Reputation: 129
I'm trying to search through a file using awk, by looping over elements of a bash array. This is what I'm currently doing
myarray[1] = 441
myarray[2] = 123
for i in "${myarray[@]}"
do
awk '{if ($4 == '"$i"') print $0}' myfile.txt > newfile.txt
done
Is it possible to access elements of a bash array in awk in this way?
Upvotes: 7
Views: 2226
Reputation: 74685
There's no need for a bash loop; you can do the whole thing in awk:
my_array=(441 123)
awk -varr="${my_array[*]}" 'BEGIN{split(arr,a); for(i in a)b[a[i]]} $4 in b' file
The contents of the shell array are passed to awk as a single string, with a space in between each element. split
is used to create an awk array from the string. Array a
looks like this:
a[1]=441; a[2]=123
The for
loop creates an array b
with two keys, b[441]
and b[123]
.
Lines are printed when the 4th column matches one of the array keys.

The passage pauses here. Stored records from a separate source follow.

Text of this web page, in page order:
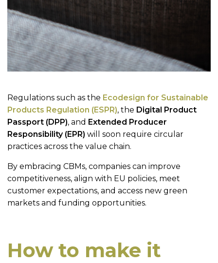
Regulations such as the Ecodesign for Sustainable
Products Regulation (ESPR), the Digital Product
Passport (DPP), and Extended Producer
Responsibility (EPR) will soon require circular
practices across the value chain.
By embracing CBMs, companies can improve
competitiveness, align with EU policies, meet
customer expectations, and access new green
markets and funding opportunities.
How to make it
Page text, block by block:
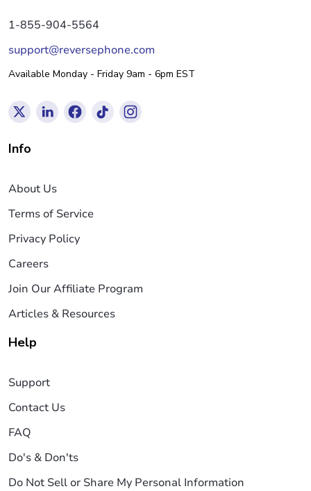
1-855-904-5564
support@reversephone.com
Available Monday - Friday 9am - 6pm EST
Info
About Us
Terms of Service
Privacy Policy
Careers
Join Our Affiliate Program
Articles & Resources
Help
Support
Contact Us
FAQ
Do's & Don'ts
Do Not Sell or Share My Personal Information
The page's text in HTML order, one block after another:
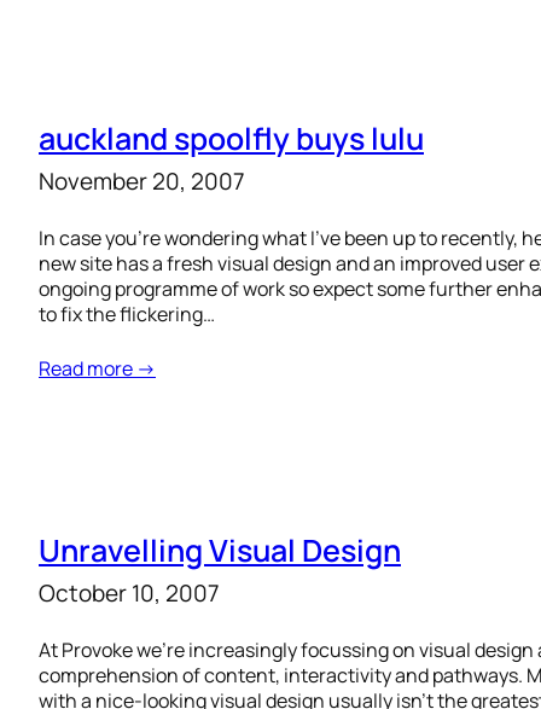
auckland spoolfly buys lulu
November 20, 2007
In case you’re wondering what I’ve been up to recently,
new site has a fresh visual design and an improved user
ongoing programme of work so expect some further
to fix the flickering…
Read more →
Unravelling Visual Design
October 10, 2007
At Provoke we’re increasingly focussing on visual
comprehension of content, interactivity and pathways.
with a nice-looking visual design usually isn’t the
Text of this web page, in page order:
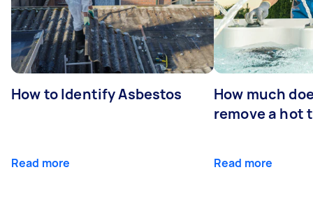
How to Identify Asbestos
Read more
How much
remove a hot
Read more
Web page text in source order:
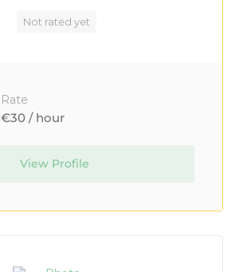
Not rated yet
Rate
€30 / hour
View Profile
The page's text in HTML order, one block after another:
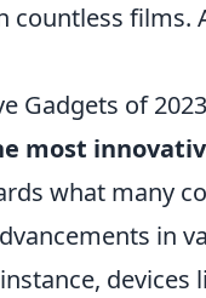
countless films.
Gadgets of
most
what many
in
devices
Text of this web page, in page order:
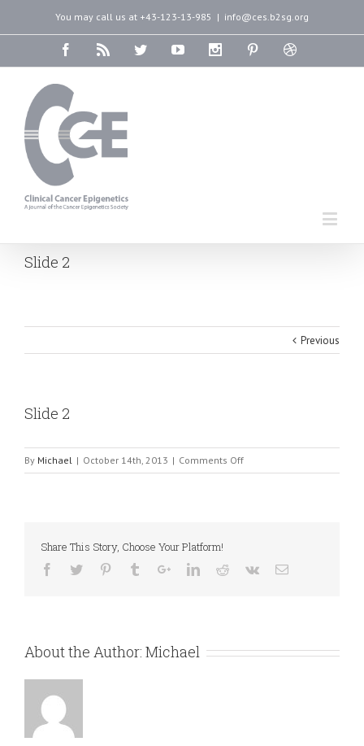
You may call us at +43-123-13-985 | info@ces.b2sg.org
Slide 2
Previous
Slide 2
By Michael | October 14th, 2013 | Comments Offon
Slide
Share This Story, Choose Your Platform!
About the Author: Michael
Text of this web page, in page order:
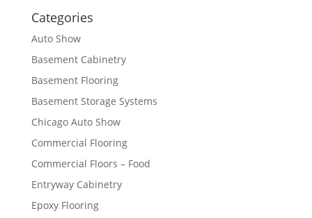
Categories
Auto Show
Basement Cabinetry
Basement Flooring
Basement Storage Systems
Chicago Auto Show
Commercial Flooring
Commercial Floors – Food
Entryway Cabinetry
Epoxy Flooring
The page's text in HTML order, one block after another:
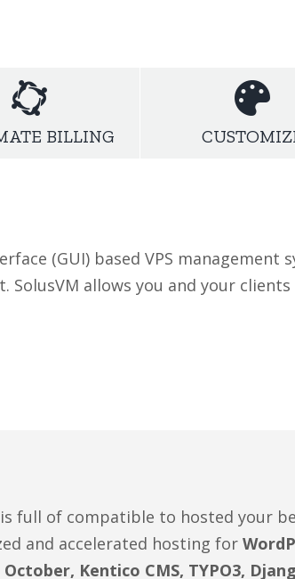
BILLING
(GUI) based VPS management
allows you and your clients
full of compatible to hosted your
and accelerated hosting for
Kentico CMS, TYPO3,
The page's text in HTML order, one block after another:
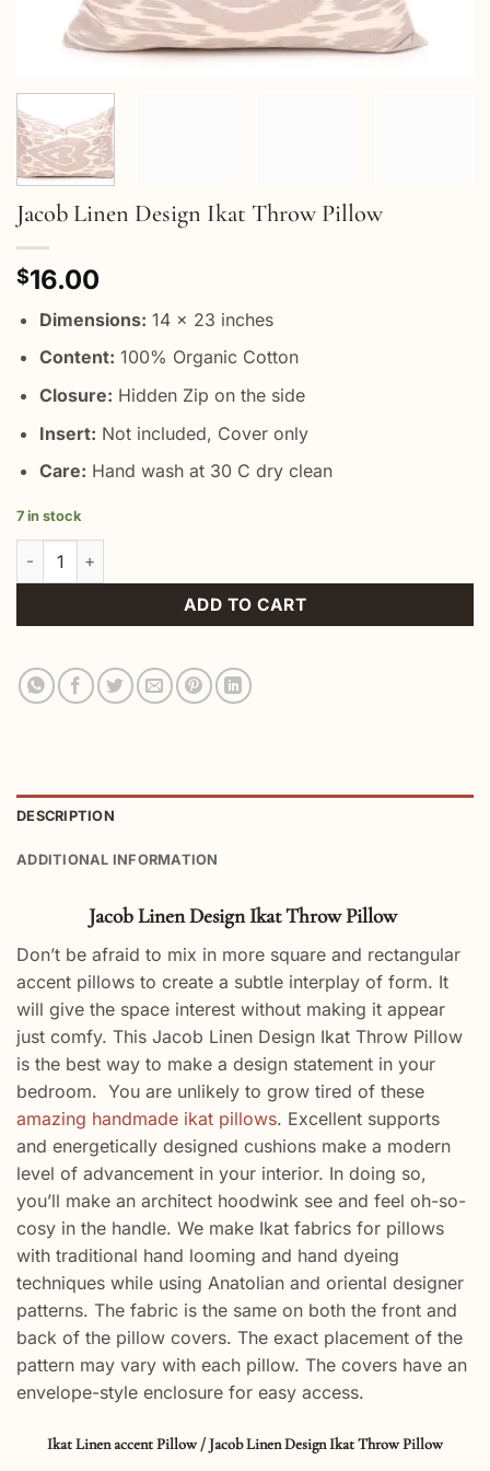
Jacob Linen Design Ikat Throw Pillow
$16.00
Dimensions: 14 x 23 inches
Content: 100% Organic Cotton
Closure: Hidden Zip on the side
Insert: Not included, Cover only
Care: Hand wash at 30 C dry clean
7 in stock
Jacob Linen Design Ikat Throw Pillow quantity
ADD TO CART
DESCRIPTION
ADDITIONAL INFORMATION
Jacob Linen Design Ikat Throw Pillow
Don’t be afraid to mix in more square and rectangular
accent pillows to create a subtle interplay of form. It
will give the space interest without making it appear
just comfy. This Jacob Linen Design Ikat Throw Pillow
is the best way to make a design statement in your
bedroom. You are unlikely to grow tired of these
amazing handmade ikat pillows. Excellent supports
and energetically designed cushions make a modern
level of advancement in your interior. In doing so,
you’ll make an architect hoodwink see and feel oh-so-
cosy in the handle. We make Ikat fabrics for pillows
with traditional hand looming and hand dyeing
techniques while using Anatolian and oriental designer
patterns. The fabric is the same on both the front and
back of the pillow covers. The exact placement of the
pattern may vary with each pillow. The covers have an
envelope-style enclosure for easy access.
Ikat Linen accent Pillow / Jacob Linen Design Ikat Throw Pillow
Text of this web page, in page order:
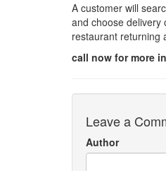
A customer will
and choose delivery
restaurant returning
call now for more
Leave a
Author
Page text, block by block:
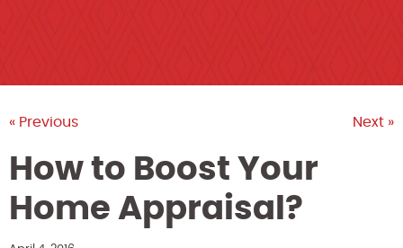
« Previous Next »
How to Boost Your
Home Appraisal?
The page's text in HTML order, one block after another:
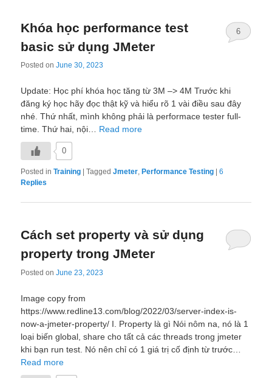
Khóa học performance test
basic sử dụng JMeter
Posted onJune 30, 2023
6
Update: Học phí khóa học tăng từ 3M –> 4M Trước khi
đăng ký học hãy đọc thật kỹ và hiểu rõ 1 vài điều sau đây
nhé. Thứ nhất, mình không phải là performace tester full-
time. Thứ hai, nội… Read more
0
Posted in Training |Tagged Jmeter, Performance Testing |6
Replies
Cách set property và sử dụng
property trong JMeter
Posted onJune 23, 2023
Image copy from
https://www.redline13.com/blog/2022/03/server-index-is-
now-a-jmeter-property/ I. Property là gì Nói nôm na, nó là 1
loại biến global, share cho tất cả các threads trong jmeter
khi bạn run test. Nó nên chỉ có 1 giá trị cố định từ trước…
Read more
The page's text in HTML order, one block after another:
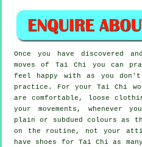
Once you have discovered
moves of Tai Chi
you can
feel happy with as you
practice. For your Tai Chi
are comfortable, loose
your movements, whenever
plain or subdued colours as
on the routine, not your
have shoes for Tai Chi as
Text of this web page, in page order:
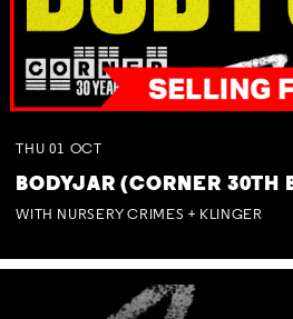
THU 01 OCT
BODYJAR (CORNER 30TH
WITH NURSERY CRIMES + KLINGER

Bear in mind that this approach fails when the elements in the array contain spaces.
Upvotes: 5
Reputation: 23374
You can avoid looping through the bash
array elements externally. In the following, the array elements are passed at one shot to awk
and accessed within awk
using ARGV
. Also, there's no reason why awk
cannot write to the output file directly
awk -v len="${#myarray[@]}" '
BEGIN{t=ARGC; ARGC-=len; for(i=2; i<t; ++i) b[ARGV[i]]++ };
$4 in b { print > "newfile.txt"}' myfile.txt "${myarray[@]}"
Upvotes: 2
Reputation: 781
you can also construct an awk regex:
myarray=(441 123)
regex=$(IFS=\|;echo "^(${myarray[*]})\$")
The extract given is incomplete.